As a faith community we are sustained and nurtured by the sacrificial love experienced in Calvary.  The  experience of  this love is very  special  because this love flows within  a context of violence, hatred, rejection, torture, manipulation,  etc.,  However, the  response of the Cross   is  grounded in non-violence and love. The Cross event signifies that there was a conscious and  deliberate rejection of  the use of violence by our Lord Jesus Christ.  This enabled the Cross to transform and  affirm life in it’s fullness and  to reach out to everyone.
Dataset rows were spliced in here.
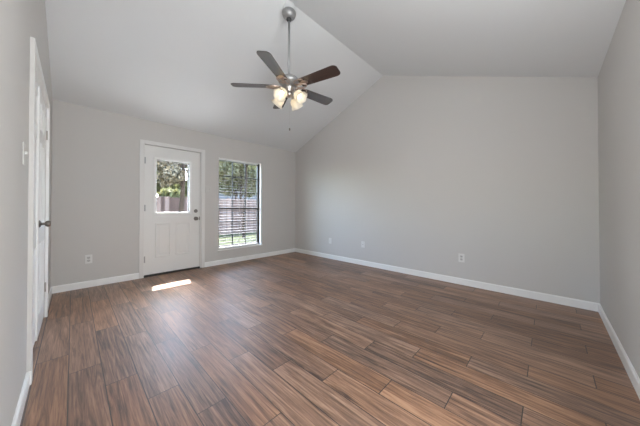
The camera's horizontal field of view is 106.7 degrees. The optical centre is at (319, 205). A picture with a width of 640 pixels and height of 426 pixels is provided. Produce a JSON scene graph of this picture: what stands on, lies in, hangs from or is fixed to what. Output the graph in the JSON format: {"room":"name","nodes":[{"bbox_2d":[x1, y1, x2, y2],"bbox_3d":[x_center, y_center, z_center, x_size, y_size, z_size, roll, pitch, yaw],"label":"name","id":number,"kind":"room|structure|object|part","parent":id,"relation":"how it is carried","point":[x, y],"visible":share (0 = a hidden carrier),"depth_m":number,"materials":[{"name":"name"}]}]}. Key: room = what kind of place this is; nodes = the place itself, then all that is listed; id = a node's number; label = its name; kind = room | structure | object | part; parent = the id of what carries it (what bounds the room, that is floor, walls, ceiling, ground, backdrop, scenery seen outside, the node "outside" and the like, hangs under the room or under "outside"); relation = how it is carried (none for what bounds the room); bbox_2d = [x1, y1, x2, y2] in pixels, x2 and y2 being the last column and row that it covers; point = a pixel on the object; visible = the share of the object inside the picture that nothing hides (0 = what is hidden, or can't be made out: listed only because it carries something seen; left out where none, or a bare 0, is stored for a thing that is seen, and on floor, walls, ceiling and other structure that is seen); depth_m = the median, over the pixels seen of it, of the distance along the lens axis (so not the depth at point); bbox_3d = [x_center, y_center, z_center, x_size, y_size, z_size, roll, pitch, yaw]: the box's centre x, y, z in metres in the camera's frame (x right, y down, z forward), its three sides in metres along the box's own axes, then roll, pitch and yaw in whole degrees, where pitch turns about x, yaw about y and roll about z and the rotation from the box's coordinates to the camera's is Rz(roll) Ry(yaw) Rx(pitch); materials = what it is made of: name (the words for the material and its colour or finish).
{"room":"empty living room","nodes":[
{"label":"empty living room","id":0,"kind":"room"},
{"bbox_2d":[0,0,52,425],"bbox_3d":[-1.635,-0.624,1.195,5.009,3.423,0.180,0,-1,44],"label":"wall","id":1,"kind":"structure","parent":0,"point":[20,20],"depth_m":1.12,"materials":[{"name":"grey paint"}]},
{"bbox_2d":[23,142,27,165],"bbox_3d":[-1.609,-0.282,1.299,0.072,0.120,0.016,0,-1,44],"label":"light switch","id":2,"kind":"object","parent":1,"relation":"attached to","point":[25,153],"visible":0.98,"depth_m":1.29,"materials":[{"name":"grey plastic"}]},
{"bbox_3d":[-1.612,-0.282,1.296,0.072,0.120,0.007,0,-1,44],"label":"plate","id":3,"kind":"part","parent":2,"relation":"part of","materials":[{"name":"grey plastic"}]},
{"bbox_2d":[26,37,34,371],"bbox_3d":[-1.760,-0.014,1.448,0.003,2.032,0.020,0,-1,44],"label":"trim","id":4,"kind":"structure","parent":1,"relation":"attached to","point":[32,40],"depth_m":1.45,"materials":[{"name":"grey paint"}]},
{"bbox_2d":[11,287,51,425],"bbox_3d":[-2.213,1.049,1.871,3.219,0.088,0.013,0,-1,44],"label":"baseboard","id":5,"kind":"structure","parent":1,"relation":"attached to","point":[19,410],"depth_m":1.26,"materials":[{"name":"white wood"}]},
{"bbox_2d":[33,81,37,346],"bbox_3d":[-2.052,0.057,1.676,0.612,2.042,0.042,0,-1,44],"label":"door","id":6,"kind":"structure","parent":1,"relation":"in","point":[36,112],"depth_m":1.82,"materials":[{"name":"white wood"}]},
{"bbox_2d":[29,40,49,384],"bbox_3d":[-2.248,0.034,1.919,1.355,2.120,0.020,0,-1,44],"label":"trim","id":7,"kind":"structure","parent":1,"relation":"attached to","point":[37,59],"depth_m":2.34,"materials":[{"name":"white wood"}]},
{"bbox_2d":[36,67,46,108],"bbox_3d":[-2.260,-0.965,1.916,1.239,0.007,0.022,0,-1,44],"label":"trim","id":8,"kind":"structure","parent":1,"relation":"attached to","point":[37,75],"depth_m":1.88,"materials":[{"name":"white wood"}]},
{"bbox_2d":[35,86,50,340],"bbox_3d":[-2.472,0.060,2.136,0.619,2.042,0.102,0,-1,44],"label":"door","id":9,"kind":"structure","parent":1,"relation":"in","point":[42,134],"depth_m":1.98,"materials":[{"name":"white wood"}]},
{"bbox_3d":[-2.273,0.149,1.968,0.060,0.060,0.066,0,-1,44],"label":"knob","id":10,"kind":"part","parent":9,"relation":"part of","materials":[{"name":"silver metal"}]},
{"bbox_2d":[51,100,294,286],"bbox_3d":[-2.069,-0.116,4.444,0.130,2.465,4.338,0,-1,44],"label":"wall","id":11,"kind":"structure","parent":0,"point":[96,152],"depth_m":3.45,"materials":[{"name":"grey paint"}]},
{"bbox_2d":[85,255,91,263],"bbox_3d":[-3.138,0.725,3.227,0.010,0.116,0.072,0,-1,44],"label":"wall outlet","id":12,"kind":"object","parent":11,"relation":"attached to","point":[88,258],"visible":1,"depth_m":3.22,"materials":[{"name":"white plastic"}]},
{"bbox_2d":[144,145,199,277],"bbox_3d":[-2.472,0.081,4.006,0.214,2.062,0.826,0,-1,44],"label":"door","id":13,"kind":"structure","parent":11,"relation":"in","point":[171,239],"depth_m":3.94,"materials":[{"name":"white wood"}]},
{"bbox_3d":[-2.461,-0.315,3.992,0.069,0.914,0.553,0,-1,44],"label":"lite frame","id":14,"kind":"part","parent":13,"relation":"part of","materials":[{"name":"white"}]},
{"bbox_3d":[-2.453,-0.727,3.989,0.013,0.022,0.485,0,-1,44],"label":"blind head rail","id":15,"kind":"part","parent":13,"relation":"part of","materials":[{"name":"grey"}]},
{"bbox_2d":[139,139,204,278],"bbox_3d":[-2.467,0.050,4.016,0.148,2.124,0.957,0,-1,44],"label":"trim","id":16,"kind":"structure","parent":11,"relation":"attached to","point":[142,142],"depth_m":3.74,"materials":[{"name":"white wood"}]},
{"bbox_2d":[52,248,294,293],"bbox_3d":[-1.988,1.072,4.415,0.013,0.088,3.964,0,-1,44],"label":"baseboard","id":17,"kind":"structure","parent":11,"relation":"attached to","point":[85,284],"depth_m":3.48,"materials":[{"name":"white wood"}]},
{"bbox_2d":[217,160,262,252],"bbox_3d":[-1.633,-0.013,4.873,0.151,1.814,0.967,0,-1,44],"label":"window","id":18,"kind":"structure","parent":11,"relation":"in","point":[258,245],"depth_m":5.00,"materials":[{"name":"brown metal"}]},
{"bbox_3d":[-1.673,0.046,4.909,0.035,0.044,0.840,0,-1,44],"label":"meeting rail","id":19,"kind":"part","parent":18,"relation":"part of","materials":[{"name":"brown metal"}]},
{"bbox_2d":[219,157,257,248],"bbox_3d":[-1.651,-0.046,4.847,0.063,1.744,0.852,0,-1,44],"label":"window blind","id":20,"kind":"object","parent":18,"relation":"attached to","point":[225,159],"visible":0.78,"depth_m":4.81,"materials":[{"name":"white plastic"}]},
{"bbox_3d":[-1.651,-0.902,4.855,0.056,0.032,0.852,0,-1,44],"label":"head rail","id":21,"kind":"part","parent":20,"relation":"part of","materials":[{"name":"white"}]},
{"bbox_3d":[-1.652,0.814,4.840,0.056,0.024,0.852,0,-1,44],"label":"rail","id":22,"kind":"part","parent":20,"relation":"part of","materials":[{"name":"white plastic"}]},
{"bbox_3d":[-1.651,-0.039,4.847,0.063,1.702,0.003,0,-1,44],"label":"ladder cord","id":23,"kind":"part","parent":20,"relation":"part of","materials":[{"name":"white fabric"}]},
{"bbox_3d":[-1.618,0.843,4.850,0.108,0.023,0.967,0,-1,44],"label":"sill","id":24,"kind":"part","parent":18,"relation":"part of","materials":[{"name":"white wood"}]},
{"bbox_2d":[20,252,639,425],"bbox_3d":[-0.202,1.148,1.125,7.409,0.120,6.508,0,-1,44],"label":"floor","id":25,"kind":"structure","parent":0,"point":[293,338],"depth_m":1.77,"materials":[{"name":"brown wood"}]},
{"bbox_2d":[45,0,625,151],"bbox_3d":[-0.265,-1.856,2.721,5.139,1.131,4.338,0,-1,44],"label":"ceiling","id":26,"kind":"structure","parent":0,"point":[169,62],"depth_m":2.81,"materials":[{"name":"white paint"}]},
{"bbox_2d":[231,0,339,130],"bbox_3d":[-0.323,-1.597,2.756,1.244,1.467,1.227,0,-1,44],"label":"ceiling fan","id":27,"kind":"object","parent":26,"relation":"hanging from","point":[288,82],"visible":1,"depth_m":2.67,"materials":[{"name":"brown wood"}]},
{"bbox_3d":[-0.761,-1.371,2.717,0.486,0.037,0.144,0,-1,-4],"label":"blade","id":28,"kind":"part","parent":27,"relation":"part of","materials":[{"name":"brown wood"}]},
{"bbox_3d":[-0.458,-1.374,2.353,0.144,0.037,0.486,0,-1,14],"label":"blade","id":29,"kind":"part","parent":27,"relation":"part of","materials":[{"name":"brown wood"}]},
{"bbox_3d":[-0.501,-1.220,2.810,0.154,0.149,0.153,0,-1,44],"label":"lamp shade","id":30,"kind":"part","parent":27,"relation":"part of","materials":[{"name":"white glass"}]},
{"bbox_3d":[-0.427,-1.222,2.599,0.153,0.149,0.154,0,-1,44],"label":"lamp shade","id":31,"kind":"part","parent":27,"relation":"part of","materials":[{"name":"white glass"}]},
{"bbox_3d":[-0.507,-1.367,3.118,0.144,0.037,0.486,0,-1,-22],"label":"blade","id":32,"kind":"part","parent":27,"relation":"part of","materials":[{"name":"brown wood"}]},
{"bbox_3d":[-0.358,-1.821,2.747,0.027,0.641,0.027,0,-1,44],"label":"down rod","id":33,"kind":"part","parent":27,"relation":"part of","materials":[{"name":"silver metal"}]},
{"bbox_3d":[-0.291,-1.219,2.884,0.153,0.149,0.154,0,-1,44],"label":"lamp shade","id":34,"kind":"part","parent":27,"relation":"part of","materials":[{"name":"white glass"}]},
{"bbox_3d":[-0.216,-1.221,2.674,0.154,0.149,0.153,0,-1,44],"label":"lamp shade","id":35,"kind":"part","parent":27,"relation":"part of","materials":[{"name":"white glass"}]},
{"bbox_3d":[-0.048,-1.368,3.000,0.486,0.037,0.144,0,-1,-40],"label":"blade","id":36,"kind":"part","parent":27,"relation":"part of","materials":[{"name":"brown wood"}]},
{"bbox_3d":[-0.018,-1.372,2.527,0.486,0.037,0.144,0,-1,32],"label":"blade","id":37,"kind":"part","parent":27,"relation":"part of","materials":[{"name":"brown wood"}]},
{"bbox_2d":[295,76,599,302],"bbox_3d":[1.242,-0.596,4.180,5.009,3.423,0.130,0,-1,44],"label":"wall","id":38,"kind":"structure","parent":0,"point":[500,173],"depth_m":3.34,"materials":[{"name":"grey paint"}]},
{"bbox_2d":[295,248,599,311],"bbox_3d":[1.144,1.071,4.159,4.879,0.088,0.013,0,-1,44],"label":"baseboard","id":39,"kind":"structure","parent":38,"relation":"attached to","point":[577,303],"depth_m":3.21,"materials":[{"name":"white wood"}]},
{"bbox_2d":[458,253,464,261],"bbox_3d":[1.990,0.735,3.349,0.075,0.118,0.010,0,-1,44],"label":"wall outlet","id":40,"kind":"object","parent":38,"relation":"attached to","point":[460,256],"visible":1,"depth_m":3.35,"materials":[{"name":"white plastic"}]},
{"bbox_2d":[598,0,639,377],"bbox_3d":[1.572,-0.135,1.004,0.130,2.445,4.238,0,-1,44],"label":"wall","id":41,"kind":"structure","parent":0,"point":[619,74],"depth_m":1.70,"materials":[{"name":"grey paint"}]},
{"bbox_2d":[598,304,639,399],"bbox_3d":[2.071,1.049,1.614,0.013,0.088,2.365,0,-1,44],"label":"baseboard","id":42,"kind":"structure","parent":41,"relation":"attached to","point":[634,378],"depth_m":1.67,"materials":[{"name":"white wood"}]},
{"label":"outside","id":43,"kind":"structure","parent":0,"visible":0},
{"bbox_2d":[219,232,255,244],"bbox_3d":[-11.896,1.456,19.540,34.991,0.100,40.000,0,-1,44],"label":"ground","id":44,"kind":"structure","parent":43,"point":[254,232],"depth_m":9.60,"materials":[{"name":"green plant"}]},
{"bbox_2d":[156,173,167,193],"bbox_3d":[-10.797,-1.910,15.897,3.187,6.668,4.148,0,-1,-30],"label":"tree","id":45,"kind":"object","parent":44,"relation":"on","point":[159,187],"visible":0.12,"depth_m":14.75,"materials":[{"name":"green plant"}]},
{"bbox_2d":[157,161,187,211],"bbox_3d":[-4.876,-1.010,8.694,2.348,4.750,2.444,0,-1,44],"label":"tree","id":46,"kind":"object","parent":44,"relation":"on","point":[172,173],"visible":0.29,"depth_m":8.26,"materials":[{"name":"green plant"}]},
{"bbox_2d":[157,162,187,197],"bbox_3d":[-7.428,-1.307,12.860,2.516,5.412,2.814,0,-1,44],"label":"tree","id":47,"kind":"object","parent":44,"relation":"on","point":[174,190],"visible":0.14,"depth_m":12.26,"materials":[{"name":"green plant"}]},
{"bbox_2d":[156,196,255,233],"bbox_3d":[-4.885,0.485,10.326,0.126,1.684,26.538,0,-1,44],"label":"picket fence","id":48,"kind":"object","parent":44,"relation":"on","point":[163,204],"visible":0.06,"depth_m":10.88,"materials":[{"name":"grey wood"}]},
{"bbox_3d":[-6.514,0.462,8.593,0.066,1.658,2.492,0,-1,44],"label":"fence panel","id":49,"kind":"part","parent":48,"relation":"part of","materials":[{"name":"grey wood"}]},
{"bbox_3d":[-4.849,0.475,10.322,0.064,1.664,2.492,0,-1,44],"label":"fence panel","id":50,"kind":"part","parent":48,"relation":"part of","materials":[{"name":"grey wood"}]},
{"bbox_3d":[-3.183,0.491,12.049,0.066,1.664,2.492,0,-1,44],"label":"fence panel","id":51,"kind":"part","parent":48,"relation":"part of","materials":[{"name":"grey wood"}]},
{"bbox_2d":[219,161,255,198],"bbox_3d":[-4.918,-1.429,14.623,3.152,5.688,2.660,0,-1,-34],"label":"tree","id":52,"kind":"object","parent":44,"relation":"on","point":[251,183],"visible":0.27,"depth_m":14.12,"materials":[{"name":"green plant"}]},
{"bbox_2d":[219,180,255,198],"bbox_3d":[-6.724,-1.782,19.218,3.356,6.475,4.191,0,-1,-12],"label":"tree","id":53,"kind":"object","parent":44,"relation":"on","point":[223,185],"visible":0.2,"depth_m":19.16,"materials":[{"name":"green plant"}]},
{"bbox_2d":[219,190,255,199],"bbox_3d":[-8.565,-0.375,27.112,7.500,3.700,9.700,0,-1,44],"label":"house","id":54,"kind":"structure","parent":44,"relation":"on","point":[220,194],"depth_m":22.99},
{"bbox_2d":[242,164,256,237],"bbox_3d":[-3.007,-0.846,10.099,1.714,4.448,2.082,0,-1,15],"label":"tree","id":55,"kind":"object","parent":44,"relation":"on","point":[250,166],"visible":0.02,"depth_m":9.96,"materials":[{"name":"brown plant"}]}
]}
Biblically, violence is sin.  God hates violence. There is no compromise on this. Violence from any quarter or agency  cannot finally create a social climate where fear, suspicion  and hatred are done away with.  One who takes the sword ends with the sword.


According to the Bible violence is a manifestation of Sin, producing   anger and hatred between people (even  between brothers in the same family as in the  story of Cain and Abel).  It leads to murder, alienation and separation and finally denies the moral responsibility you have for the safety, security and welfare of your immediate neighbour

(am I my brother’s keeper?). That is where relationships break down, as  fear,  suspicion and hatred sets in. That is  all that  violence can finally achieve.  We have experienced this in our own context during the past three decades.   It is a vicious circle.

Unfortunately, amidst acute social contradictions there are those who talk of just violence. Under the shadow of the Cross of Calvary which is immersed in unconditional and sacrificial love, violence can never become redemptive or liberative.

According to Walter Wink “the myth of redemptive violence speaks for God.  It does not listen for God to speak.   It misappropriates the language, symbols and scriptures of Christianity.    It’s God is a tribal  fortress.  It’s symbol is not the Cross but the Cross of a gun.  It’s offer is not forgiveness but victory.  It’s good news is not the  unconditional love of enemies but their final elimination.    It usurps the revelation of  God’s purpose for humanity in Jesus.  It is blasphemous.  It is idolatrous.”

The Bible affirms this.  Our subjective experiences in the past three decades of all kinds of violence reinforces this. Violence  has no place in the purpose of God.  As a faith community  our primary task is to expose the myth of redemptive violence of any form.

As people called Methodists we need to respond to this challenge by using non-violence as an instrument to resolve all human tensions and problems. As a Church, we need to decide and take decisive action to say ‘NO’ to all forms of violence. That is a primary mandate of our transformative role in Sri Lanka to-day.